Rien non plus, dans la phrase déjà citée de la lettre de S. Colomban aux moines de Luxeuil, n'autorise à croire que les Bretons du cortège se trouvassent, lors de leur passage à Nantes, dans le voisinage de leur pays d'origine. Il semble pourtant qu'une telle conjoncture eût dû être notée par Colomban. D'ailleurs, ils s'embarquent tous avec l'exilé. Une fois rejetés sur le rivage par la tempête providentielle qui empêche la navigation, vont-ils entraîner leur maître en terre bretonne, lui procurer là un refuge momentané ? Nullement. On conjecture que c'est vers ce temps que l'un des moines, Potentien, se détacha du groupe pour aller fonder le premier monastère colombanien de l'Ouest (2); mais c'est hors de Bretagne, à Coutances, qu'il s'établit (3).

Ainsi tout invite à admettre que ces disciples qui s'attachèrent à S. Colomban au cours de sa première pérégrination et le suivirent dans l'exil étaient des Bretons insulaires.

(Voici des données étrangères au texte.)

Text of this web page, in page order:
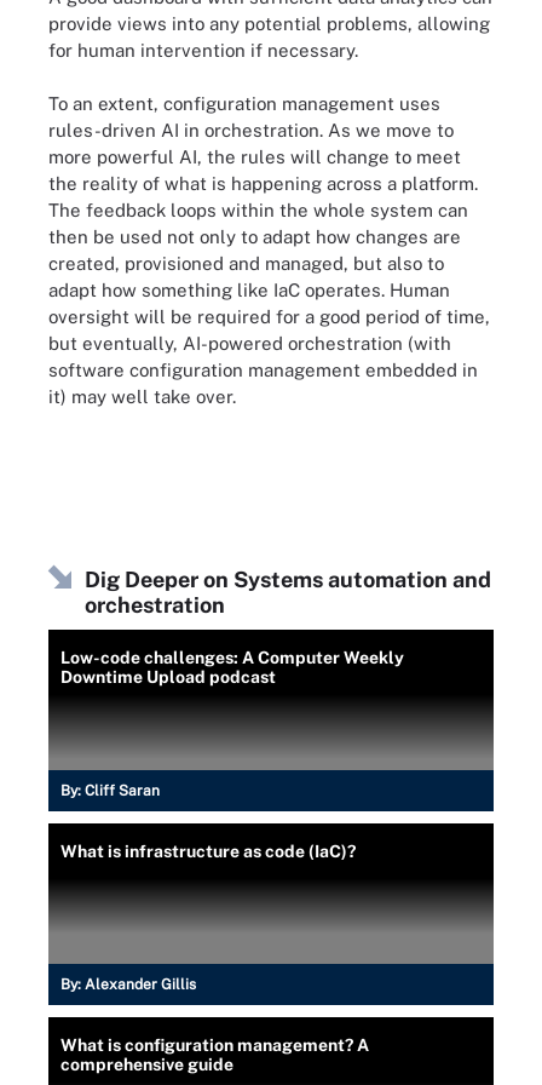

Donc, si nous ne nous faisons illusion sur la force démonstrative de nos arguments, les conclusions auxquelles ils nous ont conduit peuvent se formuler de la manière suivante :

1° L'opinion constante des anciens, depuis Walahfrid Strabon (IXe siècle), jusqu'à Hariulf (XIe siècle), et celle des modernes jusqu'aux plus récents, est que S. Colomban, venant en Gaule, a passé par la Grande-Bretagne et non par la Bretagne continentale.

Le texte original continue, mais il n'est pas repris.